The entries are to be repeated exactly, with all pictures omitted.

[Data for review]:
┄┄┄┄┄┄

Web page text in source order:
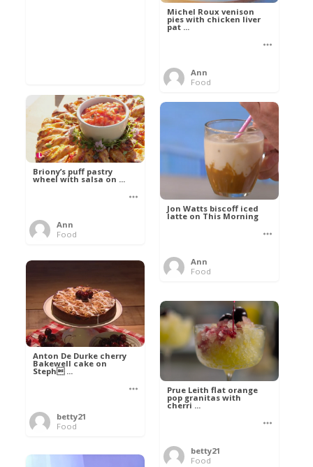
Michel Roux venison
pies with chicken liver
pat ...
Ann
Food
Briony’s puff pastry
wheel with salsa on ...
Ann
Food
Jon Watts biscoff iced
latte on This Morning
Ann
Food
Anton De Durke cherry
Bakewell cake on
Steph ...
betty21
Food
Prue Leith flat orange
pop granitas with
cherri ...
betty21
Food
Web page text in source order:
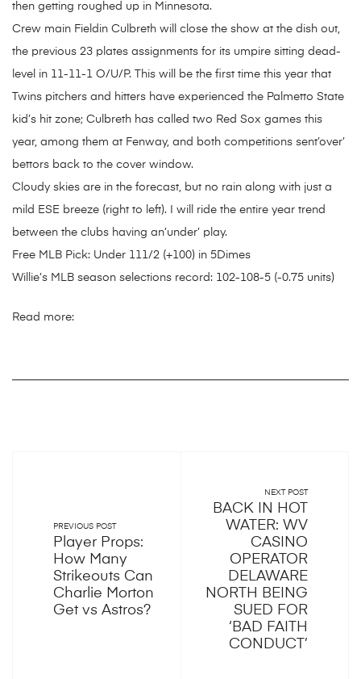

┄┄┄┄┄┄

[Your solution]:
Web page text in source order:
Michel Roux venison
pies with chicken liver
pat ...
Ann
Food
Briony’s puff pastry
wheel with salsa on ...
Ann
Food
Jon Watts biscoff iced
latte on This Morning
Ann
Food
Anton De Durke cherry
Bakewell cake on
Steph ...
betty21
Food
Prue Leith flat orange
pop granitas with
cherri ...
betty21
Food
Web page text in source order:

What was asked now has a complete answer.